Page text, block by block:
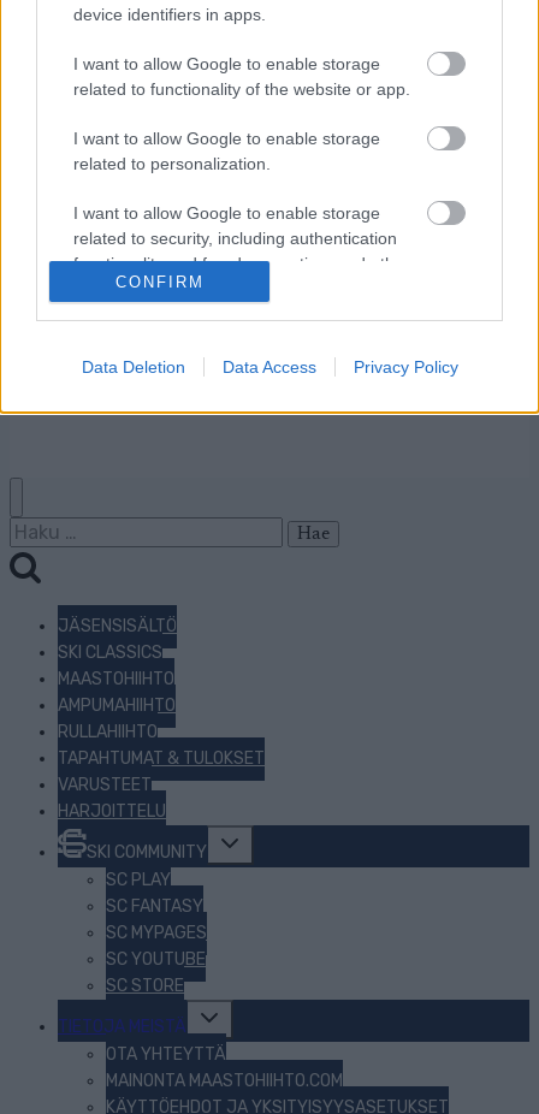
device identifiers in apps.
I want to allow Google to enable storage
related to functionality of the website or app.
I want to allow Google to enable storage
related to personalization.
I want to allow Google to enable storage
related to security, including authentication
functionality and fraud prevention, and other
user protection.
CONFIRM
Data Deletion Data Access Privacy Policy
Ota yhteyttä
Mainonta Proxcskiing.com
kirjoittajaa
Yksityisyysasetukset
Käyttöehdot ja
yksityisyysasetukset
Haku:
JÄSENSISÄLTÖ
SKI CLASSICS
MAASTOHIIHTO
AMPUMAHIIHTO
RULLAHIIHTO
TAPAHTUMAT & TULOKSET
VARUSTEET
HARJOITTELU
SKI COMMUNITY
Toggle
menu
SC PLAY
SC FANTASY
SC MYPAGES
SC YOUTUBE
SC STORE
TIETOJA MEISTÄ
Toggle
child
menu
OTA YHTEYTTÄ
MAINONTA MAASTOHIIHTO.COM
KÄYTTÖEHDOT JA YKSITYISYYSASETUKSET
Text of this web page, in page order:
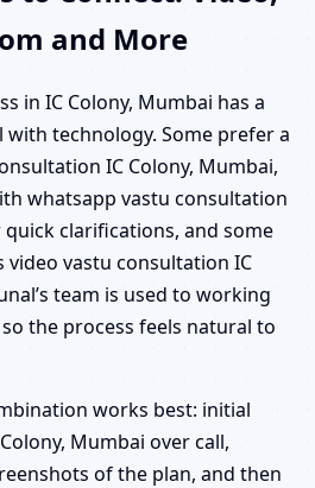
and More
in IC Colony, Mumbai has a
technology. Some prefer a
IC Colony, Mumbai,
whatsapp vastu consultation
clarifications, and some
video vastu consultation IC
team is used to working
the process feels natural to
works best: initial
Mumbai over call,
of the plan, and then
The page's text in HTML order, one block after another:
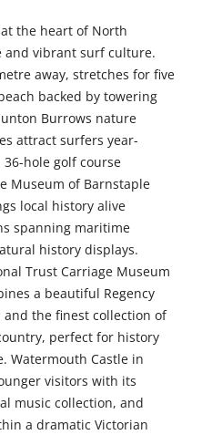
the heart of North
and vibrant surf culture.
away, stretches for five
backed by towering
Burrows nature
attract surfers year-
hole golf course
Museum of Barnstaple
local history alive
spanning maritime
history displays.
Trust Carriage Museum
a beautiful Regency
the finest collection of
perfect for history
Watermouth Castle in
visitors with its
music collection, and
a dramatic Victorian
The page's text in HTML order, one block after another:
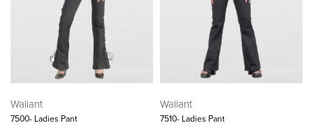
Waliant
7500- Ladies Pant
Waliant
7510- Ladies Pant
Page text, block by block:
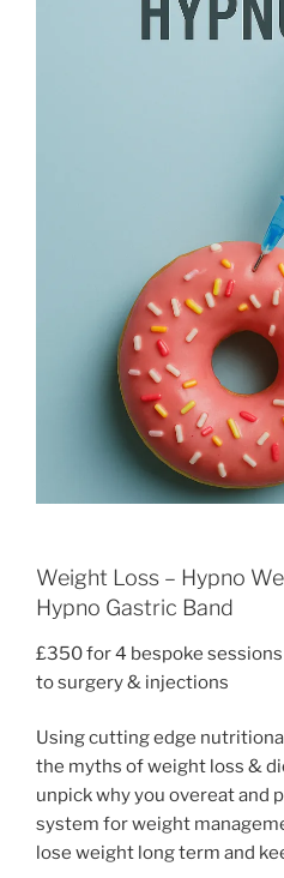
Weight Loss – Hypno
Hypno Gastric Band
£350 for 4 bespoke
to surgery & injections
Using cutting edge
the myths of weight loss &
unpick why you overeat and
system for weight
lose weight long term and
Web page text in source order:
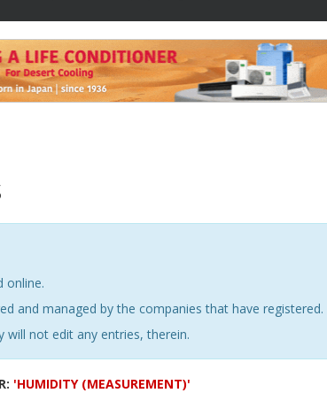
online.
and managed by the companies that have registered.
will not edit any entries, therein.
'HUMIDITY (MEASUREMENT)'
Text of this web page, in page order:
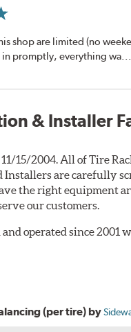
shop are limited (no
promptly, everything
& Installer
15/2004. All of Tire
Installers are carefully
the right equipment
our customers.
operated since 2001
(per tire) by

::::

The line containing "Using cutting edge" marks where the copy ends; print every line before it from the start of the records, and that line too, but no pictures.

■ Exercise output
Page text, block by block:
device identifiers in apps.
I want to allow Google to enable storage
related to functionality of the website or app.
I want to allow Google to enable storage
related to personalization.
I want to allow Google to enable storage
related to security, including authentication
functionality and fraud prevention, and other
user protection.
CONFIRM
Data Deletion Data Access Privacy Policy
Ota yhteyttä
Mainonta Proxcskiing.com
kirjoittajaa
Yksityisyysasetukset
Käyttöehdot ja
yksityisyysasetukset
Haku:
JÄSENSISÄLTÖ
SKI CLASSICS
MAASTOHIIHTO
AMPUMAHIIHTO
RULLAHIIHTO
TAPAHTUMAT & TULOKSET
VARUSTEET
HARJOITTELU
SKI COMMUNITY
Toggle
menu
SC PLAY
SC FANTASY
SC MYPAGES
SC YOUTUBE
SC STORE
TIETOJA MEISTÄ
Toggle
child
menu
OTA YHTEYTTÄ
MAINONTA MAASTOHIIHTO.COM
KÄYTTÖEHDOT JA YKSITYISYYSASETUKSET
Text of this web page, in page order:
and More
in IC Colony, Mumbai has a
technology. Some prefer a
IC Colony, Mumbai,
whatsapp vastu consultation
clarifications, and some
video vastu consultation IC
team is used to working
the process feels natural to
works best: initial
Mumbai over call,
of the plan, and then
The page's text in HTML order, one block after another:
the heart of North
and vibrant surf culture.
away, stretches for five
backed by towering
Burrows nature
attract surfers year-
hole golf course
Museum of Barnstaple
local history alive
spanning maritime
history displays.
Trust Carriage Museum
a beautiful Regency
the finest collection of
perfect for history
Watermouth Castle in
visitors with its
music collection, and
a dramatic Victorian
The page's text in HTML order, one block after another:
Waliant
7500- Ladies Pant
Waliant
7510- Ladies Pant
Page text, block by block:
Weight Loss – Hypno
Hypno Gastric Band
£350 for 4 bespoke
to surgery & injections
Using cutting edge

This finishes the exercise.